Root cause (fix it properly). Cache the backend per database path so the DB opens once and is reused, instead of a fresh SQL.Database per call. No repeated loads → no new dbfile_*. I bake this as a build-time patch into the image and filed it upstream with the snapshot.

The bonus disaster: a corrupted database

The earlier hard OOM-kills had interrupted a sql.js write mid-flight and left one memory.db corrupted — database disk image is malformed, busted overflow pages in the B-tree. Recovery turned into its own adventure:

• .recover (SQLite's salvage mode) reconstructed the bulk of the rows by walking the B-tree fragments.
• But the newest writes weren't in the main file — they lived in the WAL (-wal), which .recover doesn't replay, and some sat on the corrupted pages. I ended up parsing WAL frames by hand (apply page images by page number) and carving SQLite leaf-page records directly to recover the rest.

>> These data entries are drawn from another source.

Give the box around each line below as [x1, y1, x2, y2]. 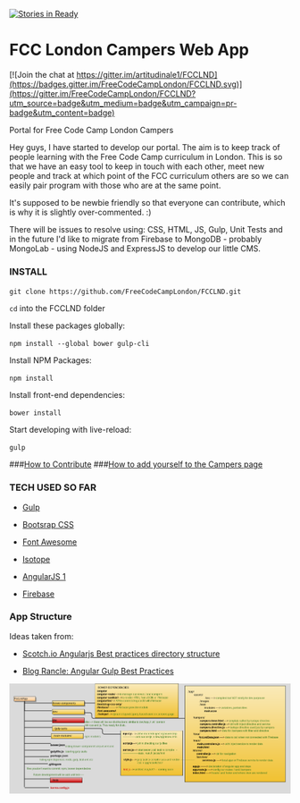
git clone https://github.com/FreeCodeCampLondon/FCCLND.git [9, 287, 242, 297]
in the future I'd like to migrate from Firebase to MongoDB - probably [9, 233, 262, 244]
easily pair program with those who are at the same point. [9, 180, 221, 190]
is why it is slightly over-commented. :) [9, 207, 152, 217]
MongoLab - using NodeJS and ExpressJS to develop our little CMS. [9, 242, 262, 254]
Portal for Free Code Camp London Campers [9, 124, 174, 135]
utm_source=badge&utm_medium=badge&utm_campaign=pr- [9, 97, 237, 108]
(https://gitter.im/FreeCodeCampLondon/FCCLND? [9, 88, 196, 98]

Lesson burned in: a WAL-mode SQLite backup is three files — db + -wal + -shm. Copy only the .db and you get exactly that "malformed" error, because the latest committed state is still in the WAL.

Takeaways

1. Split RSS by origin first. heapTotal flat + external/arrayBuffers rising = native leak. Don't reach for --max-old-space-size; it can't help.
2. GC ≠ free for native/WASM memory. Anything backed by a WASM heap, an Emscripten MEMFS, or a native addon needs an explicit close/free. Dropping the JS handle isn't enough.
3. Heap snapshots find native retainers too. The JSArrayBufferData nodes and their retainer chain pointed straight at the owning structure. A small snapshot holding big bytes = few large buffers.
4. WAL backups are three files. Or your backup is unrecoverable.
5. Open source means you can actually fix the dependency. The leak was three layers down in someone else's package. I snapshotted it, found the cause, patched it locally, and sent it upstream — instead of filing a ticket into a void.

Upstream writeup with the full retainer trace: ruvnet/ruflo#2432. The wrapper itself, if you're curious: jazz-max/ruflo-hub.